▶ **What to work on**: Output the records below in full, word for word; pictures do not belong in it.

-- The records follows --

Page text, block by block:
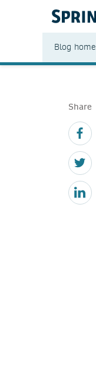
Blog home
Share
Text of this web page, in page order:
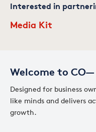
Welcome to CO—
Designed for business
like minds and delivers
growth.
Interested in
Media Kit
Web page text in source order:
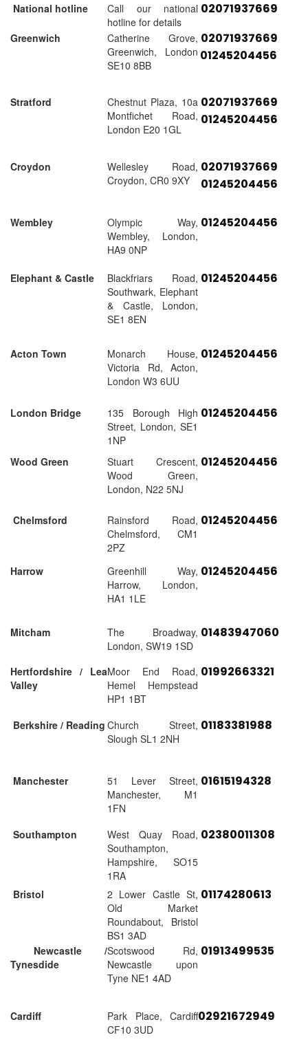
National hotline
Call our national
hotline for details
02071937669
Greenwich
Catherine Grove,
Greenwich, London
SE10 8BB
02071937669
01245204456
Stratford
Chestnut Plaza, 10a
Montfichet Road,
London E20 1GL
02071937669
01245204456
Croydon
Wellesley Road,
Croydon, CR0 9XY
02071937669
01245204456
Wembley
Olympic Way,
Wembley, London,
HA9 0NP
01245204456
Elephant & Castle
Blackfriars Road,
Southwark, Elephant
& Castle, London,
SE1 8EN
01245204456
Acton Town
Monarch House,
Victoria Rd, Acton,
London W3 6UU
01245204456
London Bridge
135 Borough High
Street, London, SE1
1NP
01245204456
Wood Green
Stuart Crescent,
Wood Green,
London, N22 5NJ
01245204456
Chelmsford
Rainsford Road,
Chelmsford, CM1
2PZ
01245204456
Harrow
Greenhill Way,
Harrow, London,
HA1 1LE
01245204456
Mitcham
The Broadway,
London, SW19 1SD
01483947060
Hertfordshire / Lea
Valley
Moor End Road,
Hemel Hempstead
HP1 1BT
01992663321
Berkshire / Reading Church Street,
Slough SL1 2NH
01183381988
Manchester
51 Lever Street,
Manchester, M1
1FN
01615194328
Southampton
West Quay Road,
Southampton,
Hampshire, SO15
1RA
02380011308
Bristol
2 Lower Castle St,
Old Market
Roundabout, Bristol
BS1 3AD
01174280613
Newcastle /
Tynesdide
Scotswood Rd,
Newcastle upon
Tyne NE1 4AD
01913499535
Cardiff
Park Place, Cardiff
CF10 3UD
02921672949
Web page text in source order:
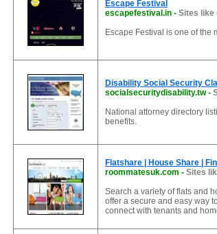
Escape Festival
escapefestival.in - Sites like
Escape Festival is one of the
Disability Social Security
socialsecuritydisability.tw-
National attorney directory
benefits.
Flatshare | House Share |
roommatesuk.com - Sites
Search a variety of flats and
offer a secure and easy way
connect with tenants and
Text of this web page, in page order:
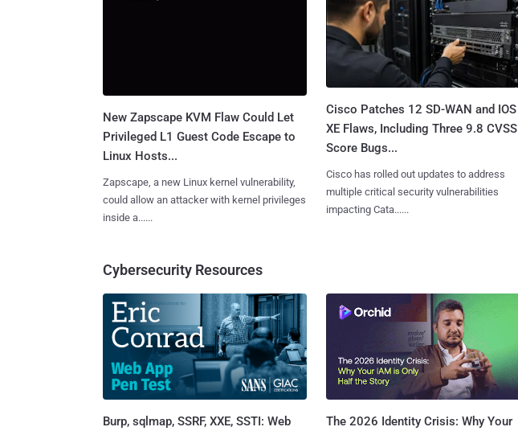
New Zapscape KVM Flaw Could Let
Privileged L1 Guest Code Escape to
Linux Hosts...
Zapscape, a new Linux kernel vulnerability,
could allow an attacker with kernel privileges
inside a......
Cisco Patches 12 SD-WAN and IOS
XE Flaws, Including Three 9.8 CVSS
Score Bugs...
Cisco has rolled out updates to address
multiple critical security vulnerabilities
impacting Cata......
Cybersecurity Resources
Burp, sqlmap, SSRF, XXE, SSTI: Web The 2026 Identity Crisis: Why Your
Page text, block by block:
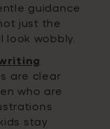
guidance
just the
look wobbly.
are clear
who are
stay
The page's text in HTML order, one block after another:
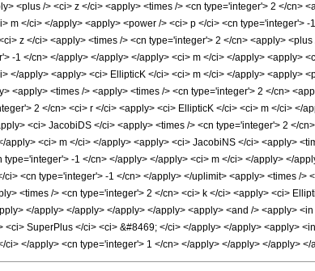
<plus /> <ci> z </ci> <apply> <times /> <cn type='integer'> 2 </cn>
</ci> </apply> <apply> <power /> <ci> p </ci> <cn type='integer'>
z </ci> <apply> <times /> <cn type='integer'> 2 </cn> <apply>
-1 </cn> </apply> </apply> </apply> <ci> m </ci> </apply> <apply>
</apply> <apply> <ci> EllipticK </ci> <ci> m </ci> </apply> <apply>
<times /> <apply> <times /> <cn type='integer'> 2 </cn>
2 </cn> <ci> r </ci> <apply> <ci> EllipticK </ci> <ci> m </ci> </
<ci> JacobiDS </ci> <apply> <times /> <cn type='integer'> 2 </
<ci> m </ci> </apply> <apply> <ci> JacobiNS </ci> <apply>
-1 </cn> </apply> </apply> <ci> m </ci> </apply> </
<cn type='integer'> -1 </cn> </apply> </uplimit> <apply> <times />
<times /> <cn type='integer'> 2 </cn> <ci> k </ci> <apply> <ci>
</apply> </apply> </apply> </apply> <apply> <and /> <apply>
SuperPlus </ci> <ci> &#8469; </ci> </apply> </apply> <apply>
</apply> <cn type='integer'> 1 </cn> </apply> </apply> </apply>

-- The records concluded --

▶ **Task answer**:
Page text, block by block:
Blog home
Share
Text of this web page, in page order:
Welcome to CO—
Designed for business
like minds and delivers
growth.
Interested in
Media Kit
Web page text in source order:
National hotline
Call our national
hotline for details
02071937669
Greenwich
Catherine Grove,
Greenwich, London
SE10 8BB
02071937669
01245204456
Stratford
Chestnut Plaza, 10a
Montfichet Road,
London E20 1GL
02071937669
01245204456
Croydon
Wellesley Road,
Croydon, CR0 9XY
02071937669
01245204456
Wembley
Olympic Way,
Wembley, London,
HA9 0NP
01245204456
Elephant & Castle
Blackfriars Road,
Southwark, Elephant
& Castle, London,
SE1 8EN
01245204456
Acton Town
Monarch House,
Victoria Rd, Acton,
London W3 6UU
01245204456
London Bridge
135 Borough High
Street, London, SE1
1NP
01245204456
Wood Green
Stuart Crescent,
Wood Green,
London, N22 5NJ
01245204456
Chelmsford
Rainsford Road,
Chelmsford, CM1
2PZ
01245204456
Harrow
Greenhill Way,
Harrow, London,
HA1 1LE
01245204456
Mitcham
The Broadway,
London, SW19 1SD
01483947060
Hertfordshire / Lea
Valley
Moor End Road,
Hemel Hempstead
HP1 1BT
01992663321
Berkshire / Reading Church Street,
Slough SL1 2NH
01183381988
Manchester
51 Lever Street,
Manchester, M1
1FN
01615194328
Southampton
West Quay Road,
Southampton,
Hampshire, SO15
1RA
02380011308
Bristol
2 Lower Castle St,
Old Market
Roundabout, Bristol
BS1 3AD
01174280613
Newcastle /
Tynesdide
Scotswood Rd,
Newcastle upon
Tyne NE1 4AD
01913499535
Cardiff
Park Place, Cardiff
CF10 3UD
02921672949
Web page text in source order:
Escape Festival
escapefestival.in - Sites like
Escape Festival is one of the
Disability Social Security
socialsecuritydisability.tw-
National attorney directory
benefits.
Flatshare | House Share |
roommatesuk.com - Sites
Search a variety of flats and
offer a secure and easy way
connect with tenants and
Text of this web page, in page order:
New Zapscape KVM Flaw Could Let
Privileged L1 Guest Code Escape to
Linux Hosts...
Zapscape, a new Linux kernel vulnerability,
could allow an attacker with kernel privileges
inside a......
Cisco Patches 12 SD-WAN and IOS
XE Flaws, Including Three 9.8 CVSS
Score Bugs...
Cisco has rolled out updates to address
multiple critical security vulnerabilities
impacting Cata......
Cybersecurity Resources
Burp, sqlmap, SSRF, XXE, SSTI: Web The 2026 Identity Crisis: Why Your
Page text, block by block:
guidance
just the
look wobbly.
are clear
who are
stay
The page's text in HTML order, one block after another:
<plus /> <ci> z </ci> <apply> <times /> <cn type='integer'> 2 </cn>
</ci> </apply> <apply> <power /> <ci> p </ci> <cn type='integer'>
z </ci> <apply> <times /> <cn type='integer'> 2 </cn> <apply>
-1 </cn> </apply> </apply> </apply> <ci> m </ci> </apply> <apply>
</apply> <apply> <ci> EllipticK </ci> <ci> m </ci> </apply> <apply>
<times /> <apply> <times /> <cn type='integer'> 2 </cn>
2 </cn> <ci> r </ci> <apply> <ci> EllipticK </ci> <ci> m </ci> </
<ci> JacobiDS </ci> <apply> <times /> <cn type='integer'> 2 </
<ci> m </ci> </apply> <apply> <ci> JacobiNS </ci> <apply>
-1 </cn> </apply> </apply> <ci> m </ci> </apply> </
<cn type='integer'> -1 </cn> </apply> </uplimit> <apply> <times />
<times /> <cn type='integer'> 2 </cn> <ci> k </ci> <apply> <ci>
</apply> </apply> </apply> </apply> <apply> <and /> <apply>
SuperPlus </ci> <ci> &#8469; </ci> </apply> </apply> <apply>
</apply> <cn type='integer'> 1 </cn> </apply> </apply> </apply>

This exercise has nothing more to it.